Work to be completed
Go to the line below that has "Reprise voiture Toulouse", print it and each line after it exactly, and stop after the line that has "Offre 2025-2026"; leave out pictures.

Material for the task
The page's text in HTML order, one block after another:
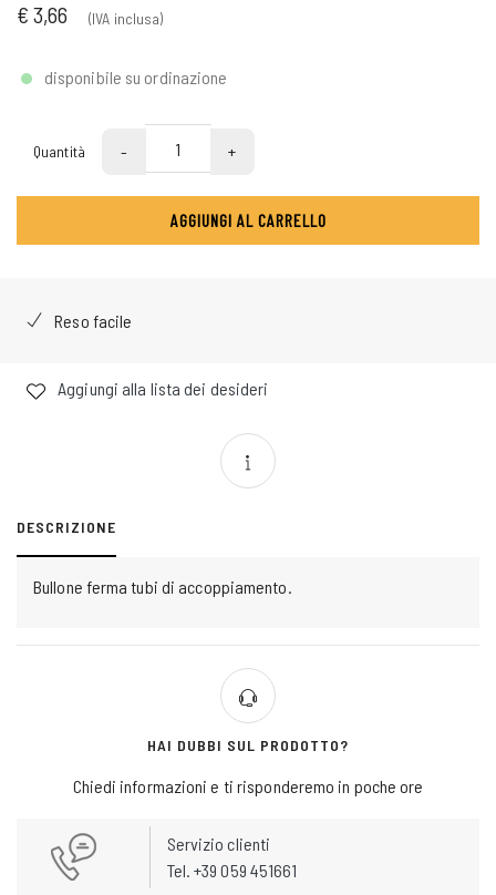
€ 3,66 (IVA inclusa)
disponibile su ordinazione
Quantità - +
AGGIUNGI AL CARRELLO
Reso facile
Aggiungi alla lista dei desideri
DESCRIZIONE
Bullone ferma tubi di accoppiamento.
HAI DUBBI SUL PRODOTTO?
Chiedi informazioni e ti risponderemo in poche ore
Servizio clienti
Tel. +39 059 451661
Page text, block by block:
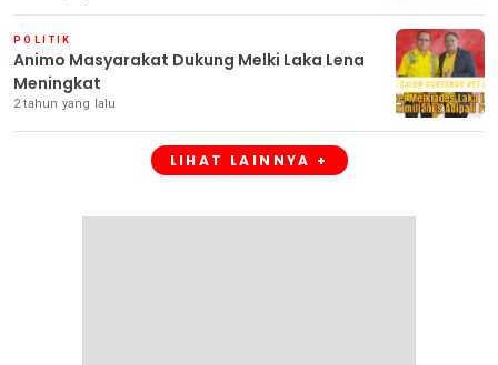
POLITIK
Animo Masyarakat Dukung Melki Laka Lena
Meningkat
2 tahun yang lalu
LIHAT LAINNYA +
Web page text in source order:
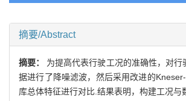
摘要/Abstract
摘要： 为提高代表行驶工况的准确性，对
据进行了降噪滤波，然后采用改进的
库总体特征进行对比.结果表明，构建工况
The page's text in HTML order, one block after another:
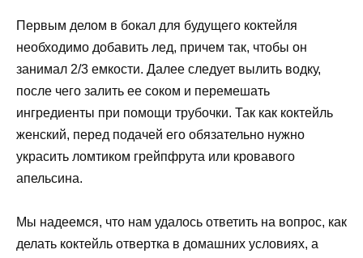
Первым делом в бокал для будущего коктейля
необходимо добавить лед, причем так, чтобы он
занимал 2/3 емкости. Далее следует вылить водку,
после чего залить ее соком и перемешать
ингредиенты при помощи трубочки. Так как коктейль
женский, перед подачей его обязательно нужно
украсить ломтиком грейпфрута или кровавого
апельсина.
Мы надеемся, что нам удалось ответить на вопрос, как
делать коктейль отвертка в домашних условиях, а
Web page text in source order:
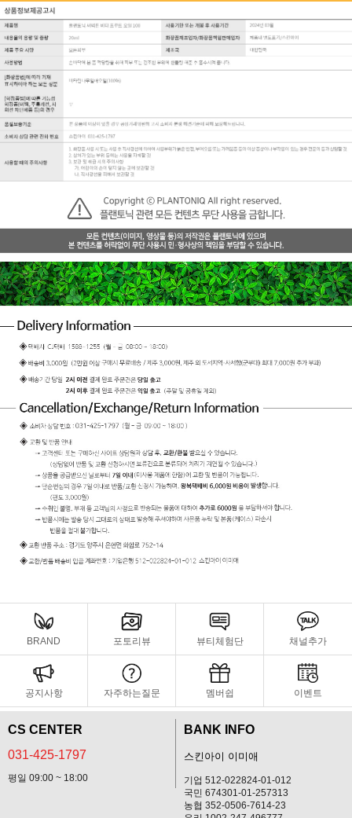
BRAND 포토리뷰 뷰티체험단 채널추가
공지사항 자주하는질문 멤버쉽 이벤트
CS CENTER
031-425-1797
평일 09:00 ~ 18:00
BANK INFO
스킨아이 이미애
기업 512-022824-01-012
국민 674301-01-257313
농협 352-0506-7614-23
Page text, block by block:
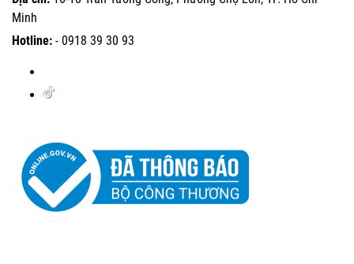
Minh
Hotline: - 0918 39 30 93
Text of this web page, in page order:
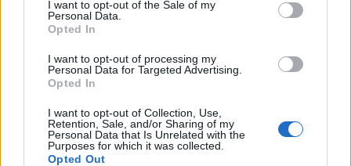
I want to opt-out of the Sale of my
Personal Data.
Opted In
I want to opt-out of processing my
Personal Data for Targeted Advertising.
Opted In
I want to opt-out of Collection, Use,
Retention, Sale, and/or Sharing of my
Personal Data that Is Unrelated with the
Purposes for which it was collected.
Opted Out
1
MATKAILU
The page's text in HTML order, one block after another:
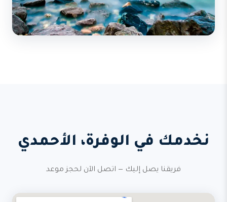
نخدمك في الوفرة، الأحمدي
فريقنا يصل إليك — اتصل الآن لحجز موعد
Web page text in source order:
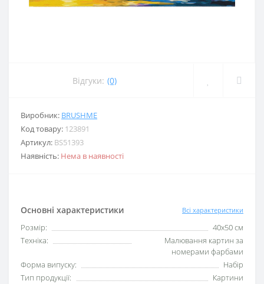
Відгуки: (0)
Виробник: BRUSHME
Код товару: 123891
Артикул: BS51393
Наявність: Нема в наявності
Основні характеристики Всі характеристики
Розмір:
40x50 см
Техніка:
Малювання картин за
номерами фарбами
Форма випуску:
Набір
Тип продукції:
Картини
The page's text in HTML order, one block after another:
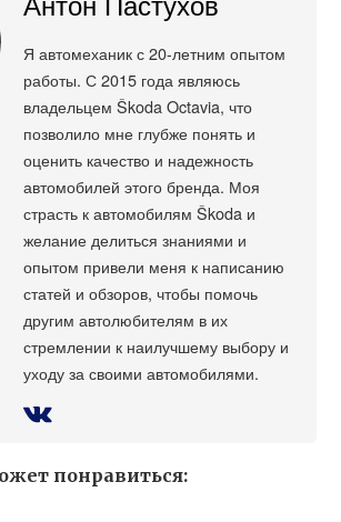
Я автомеханик с 20-летним опытом
работы. С 2015 года являюсь
владельцем Škoda Octavia, что
позволило мне глубже понять и
оценить качество и надежность
автомобилей этого бренда. Моя
страсть к автомобилям Škoda и
желание делиться знаниями и
опытом привели меня к написанию
статей и обзоров, чтобы помочь
другим автолюбителям в их
стремлении к наилучшему выбору и
уходу за своими автомобилями.
понравиться:
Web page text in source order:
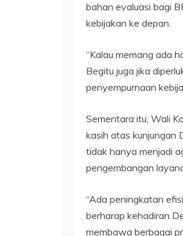
bahan evaluasi bagi
kebijakan ke depan.
“Kalau memang ada
Begitu juga jika
penyempurnaan
Sementara itu, Wali
kasih atas kunjungan
tidak hanya menjadi
pengembangan
“Ada peningkatan
berharap kehadiran
membawa berbagai
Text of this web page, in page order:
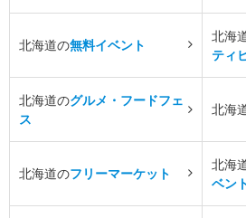
北海道の無料イベント
北海
ティ
北海道のグルメ・フードフェ
ス
北海
北海道のフリーマーケット
北海
ベン
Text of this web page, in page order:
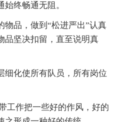
终畅通无阻。
物品，做到“松进严出”认真
品坚决扣留，直至说明真
细化使所有队员，所有岗位
工作把一些好的作风，好的
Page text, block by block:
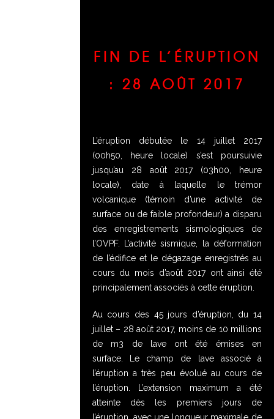
FIN DE L’ÉRUPTION
: 28 AOÛT 2017
L’éruption débutée le 14 juillet 2017
(00h50, heure locale) s’est poursuivie
jusqu’au 28 août 2017 (03h00, heure
locale), date à laquelle le trémor
volcanique (témoin d’une activité de
surface ou de faible profondeur) a disparu
des enregistrements sismologiques de
l’OVPF. L’activité sismique, la déformation
de l’édifice et le dégazage enregistrés au
cours du mois d’août 2017 ont ainsi été
principalement associés à cette éruption.
Au cours des 45 jours d’éruption, du 14
juillet – 28 août 2017, moins de 10 millions
de m3 de lave ont été émises en
surface. Le champ de lave associé à
l’éruption a très peu évolué au cours de
l’éruption. L’extension maximum a été
atteinte dès les premiers jours de
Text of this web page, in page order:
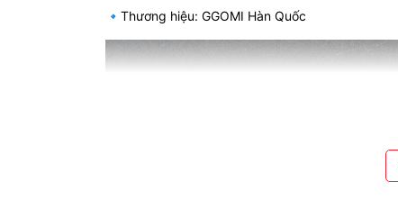
🔹Thương hiệu: GGOMI Hàn Quốc
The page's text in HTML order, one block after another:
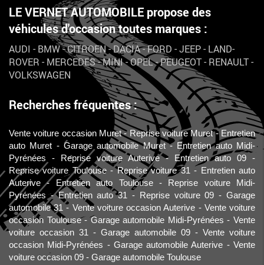
LE VERNET AUTOMOBILE propose des
véhicules d'occasion toutes marques :
AUDI - BMW-CITROEN-DACIA-FORD -JEEP- LAND-
ROVER - MERCEDES-MINI-OPEL-PEUGEOT- RENAULT-
VOLKSWAGEN
Recherches fréquentes :
Vente voiture occasion Muret Reprise voiture Muret
Entretien
auto Muret
Garage automobile Muret
Entretien auto Midi-
Pyrénées
Reprise voiture Auterive
Entretien auto 09
Reprise voiture Toulouse
Reprise voiture 31
Entretien auto
Auterive
Entretien auto Toulouse
Reprise voiture Midi-
Pyrénées
Entretien auto 31 Reprise voiture 09
Garage
automobile 31
Vente voiture occasion Auterive
Vente voiture
occasion Toulouse
Garage automobile Midi-Pyrénées
Vente
voiture occasion 31
Garage automobile 09
Vente voiture
occasion Midi-Pyrénées
Garage automobile Auterive
Vente
voiture occasion 09
Garage automobile Toulouse
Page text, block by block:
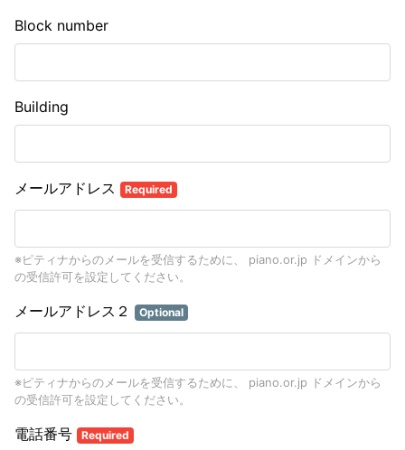
Block number
Building
メールアドレス Required
※ピティナからのメールを受信するために、 piano.or.jp ドメインから
の受信許可を設定してください。
メールアドレス２ Optional
※ピティナからのメールを受信するために、 piano.or.jp ドメインから
の受信許可を設定してください。
電話番号 Required
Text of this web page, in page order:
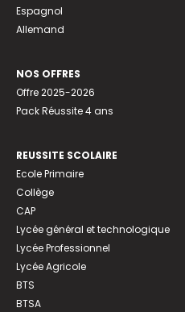
Espagnol
Allemand
NOS OFFRES
Offre 2025-2026
Pack Réussite 4 ans
REUSSITE SCOLAIRE
Ecole Primaire
Collège
CAP
Lycée général et technologique
Lycée Professionnel
Lycée Agricole
BTS
BTSA
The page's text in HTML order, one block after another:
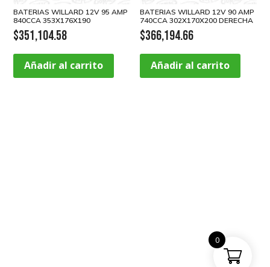
BATERIAS WILLARD 12V 95 AMP
840CCA 353X176X190
$351,104.58
Añadir al carrito
BATERIAS WILLARD 12V 90 AMP
740CCA 302X170X200 DERECHA
$366,194.66
Añadir al carrito
0

Response box
Reprise voiture Toulouse
Reprise voiture 31
Entretien auto
Auterive
Entretien auto Toulouse
Reprise voiture Midi-
Pyrénées
Entretien auto 31 Reprise voiture 09
Garage
automobile 31
Vente voiture occasion Auterive
Vente voiture
occasion Toulouse
Garage automobile Midi-Pyrénées
Vente
voiture occasion 31
Garage automobile 09
Vente voiture
occasion Midi-Pyrénées
Garage automobile Auterive
Vente
voiture occasion 09
Garage automobile Toulouse
Page text, block by block:
Block number
Building
メールアドレス Required
※ピティナからのメールを受信するために、 piano.or.jp ドメインから
の受信許可を設定してください。
メールアドレス２ Optional
※ピティナからのメールを受信するために、 piano.or.jp ドメインから
の受信許可を設定してください。
電話番号 Required
Text of this web page, in page order:
Espagnol
Allemand
NOS OFFRES
Offre 2025-2026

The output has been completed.